Exercise details:
For the material below, the sole required output is the number of lines that include "Blake".

----

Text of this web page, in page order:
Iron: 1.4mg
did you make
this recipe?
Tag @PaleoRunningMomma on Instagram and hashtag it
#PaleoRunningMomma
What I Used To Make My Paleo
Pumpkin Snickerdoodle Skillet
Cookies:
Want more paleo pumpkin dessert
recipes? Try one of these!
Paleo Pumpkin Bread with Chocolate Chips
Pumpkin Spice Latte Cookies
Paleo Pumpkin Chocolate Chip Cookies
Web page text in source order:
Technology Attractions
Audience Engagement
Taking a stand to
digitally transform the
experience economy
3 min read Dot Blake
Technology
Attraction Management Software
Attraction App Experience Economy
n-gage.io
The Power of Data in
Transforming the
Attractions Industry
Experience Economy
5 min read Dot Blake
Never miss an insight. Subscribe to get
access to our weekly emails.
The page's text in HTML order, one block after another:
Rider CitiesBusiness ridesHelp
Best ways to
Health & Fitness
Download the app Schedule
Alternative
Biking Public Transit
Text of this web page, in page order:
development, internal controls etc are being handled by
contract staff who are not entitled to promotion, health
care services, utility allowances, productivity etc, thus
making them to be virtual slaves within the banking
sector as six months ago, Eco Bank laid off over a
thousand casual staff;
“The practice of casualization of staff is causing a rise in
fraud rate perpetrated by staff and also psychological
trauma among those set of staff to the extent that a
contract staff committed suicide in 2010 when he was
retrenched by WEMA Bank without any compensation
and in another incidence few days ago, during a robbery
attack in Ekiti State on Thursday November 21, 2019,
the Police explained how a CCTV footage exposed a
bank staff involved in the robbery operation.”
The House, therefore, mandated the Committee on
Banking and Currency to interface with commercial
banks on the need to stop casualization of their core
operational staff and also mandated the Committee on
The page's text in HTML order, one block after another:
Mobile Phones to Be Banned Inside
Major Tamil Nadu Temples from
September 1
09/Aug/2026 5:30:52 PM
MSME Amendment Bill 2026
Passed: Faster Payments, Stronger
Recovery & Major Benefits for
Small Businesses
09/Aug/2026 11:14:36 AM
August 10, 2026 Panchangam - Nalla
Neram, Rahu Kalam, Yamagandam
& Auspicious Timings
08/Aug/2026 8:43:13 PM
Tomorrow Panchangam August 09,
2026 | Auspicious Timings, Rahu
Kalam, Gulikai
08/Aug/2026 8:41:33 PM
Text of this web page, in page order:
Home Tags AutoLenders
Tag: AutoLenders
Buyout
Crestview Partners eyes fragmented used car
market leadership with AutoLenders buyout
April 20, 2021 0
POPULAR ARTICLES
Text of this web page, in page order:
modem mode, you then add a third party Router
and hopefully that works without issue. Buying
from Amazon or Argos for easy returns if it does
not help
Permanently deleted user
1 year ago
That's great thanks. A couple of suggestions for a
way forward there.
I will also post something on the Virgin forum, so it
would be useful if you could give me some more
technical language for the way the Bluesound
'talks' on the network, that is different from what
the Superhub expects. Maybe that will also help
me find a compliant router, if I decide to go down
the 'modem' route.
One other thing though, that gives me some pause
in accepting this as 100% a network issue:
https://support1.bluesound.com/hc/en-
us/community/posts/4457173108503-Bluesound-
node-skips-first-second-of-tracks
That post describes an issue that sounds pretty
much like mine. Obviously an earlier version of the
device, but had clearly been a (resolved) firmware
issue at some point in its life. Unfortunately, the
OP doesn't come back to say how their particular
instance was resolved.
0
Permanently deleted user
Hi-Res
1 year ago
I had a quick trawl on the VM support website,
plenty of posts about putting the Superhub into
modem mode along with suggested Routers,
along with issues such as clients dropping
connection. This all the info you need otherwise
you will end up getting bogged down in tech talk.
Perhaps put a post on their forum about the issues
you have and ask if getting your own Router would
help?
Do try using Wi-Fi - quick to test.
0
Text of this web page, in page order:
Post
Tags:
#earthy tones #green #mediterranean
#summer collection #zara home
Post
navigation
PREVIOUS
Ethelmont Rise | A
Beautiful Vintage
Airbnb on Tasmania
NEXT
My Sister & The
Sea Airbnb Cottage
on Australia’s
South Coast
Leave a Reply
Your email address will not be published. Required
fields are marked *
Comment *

----

Your response:
2